The International Canoe Federation (ICF) ended its investigation into 11-time world champion Laurence Vincent Lapointe, who tested positive for a steroid-like substance in July. She faced a four-year ban and could have missed her event’s Olympic debut at the Tokyo Games.

The Canadian canoe sprint racer and her lawyer detailed in a news program that laboratory analysis of hair from her then-boyfriend showed he was likely responsible for a tiny presence of ligandrol in her doping sample.

“The ICF has accepted Ms. Vincent Lapointe’s evidence which supports that she was the victim of third-party contamination,” the governing body said in a statement, clearing her to return to competition.

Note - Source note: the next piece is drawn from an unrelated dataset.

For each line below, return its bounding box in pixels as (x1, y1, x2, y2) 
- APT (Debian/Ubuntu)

The legal debate is similar to tennis player Richard Gasquet’s 2009 acquittal in the “cocaine kiss” case. The Court of Arbitration for Sport accepted Gasquet’s defense that kissing a woman who had taken cocaine in a Miami nightclub, after he had withdrawn injured from a tournament, caused his positive test.

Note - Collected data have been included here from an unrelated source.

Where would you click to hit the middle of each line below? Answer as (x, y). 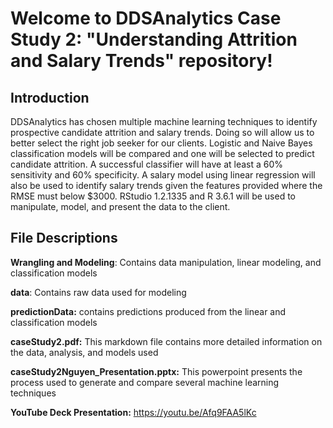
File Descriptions (64, 238)
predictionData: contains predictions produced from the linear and (148, 311)
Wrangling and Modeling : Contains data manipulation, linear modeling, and (166, 262)
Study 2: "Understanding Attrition (154, 39)
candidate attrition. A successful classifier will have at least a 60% (147, 164)
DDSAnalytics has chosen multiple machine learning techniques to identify (164, 121)
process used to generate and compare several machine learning (145, 382)
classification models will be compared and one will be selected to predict (162, 153)
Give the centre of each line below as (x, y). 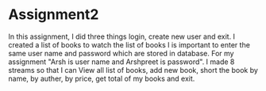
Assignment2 (54, 15)
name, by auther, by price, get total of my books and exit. (102, 78)
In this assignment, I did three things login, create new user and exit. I (122, 36)
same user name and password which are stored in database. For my (121, 53)
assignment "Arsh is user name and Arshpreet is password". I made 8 (121, 62)
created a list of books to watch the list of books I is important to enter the (129, 44)
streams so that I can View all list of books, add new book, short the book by (133, 70)
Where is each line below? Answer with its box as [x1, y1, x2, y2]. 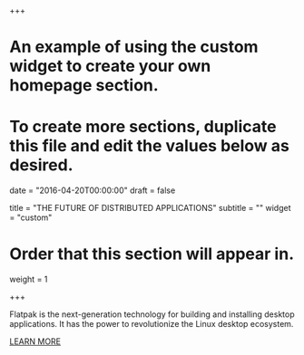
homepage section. [9, 75, 159, 96]
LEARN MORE [9, 336, 62, 347]
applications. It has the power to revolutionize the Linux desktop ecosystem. [9, 319, 294, 330]
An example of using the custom [9, 37, 259, 57]
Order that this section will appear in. [9, 244, 295, 264]
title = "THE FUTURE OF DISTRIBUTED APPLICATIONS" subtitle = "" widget [9, 203, 291, 214]
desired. [9, 155, 74, 176]
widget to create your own [9, 56, 211, 77]

The 27-year-old Vincent Lapointe was provisionally suspended for almost six months and missed the 2019 World Championships, which was a key qualifying event for the Tokyo Olympics. American 17-year-old Nevin Harrison won the 200m world title in her absence.

She can still qualify for the Olympic debut of women’s canoe sprint events with victory at a World Cup event in May in Germany.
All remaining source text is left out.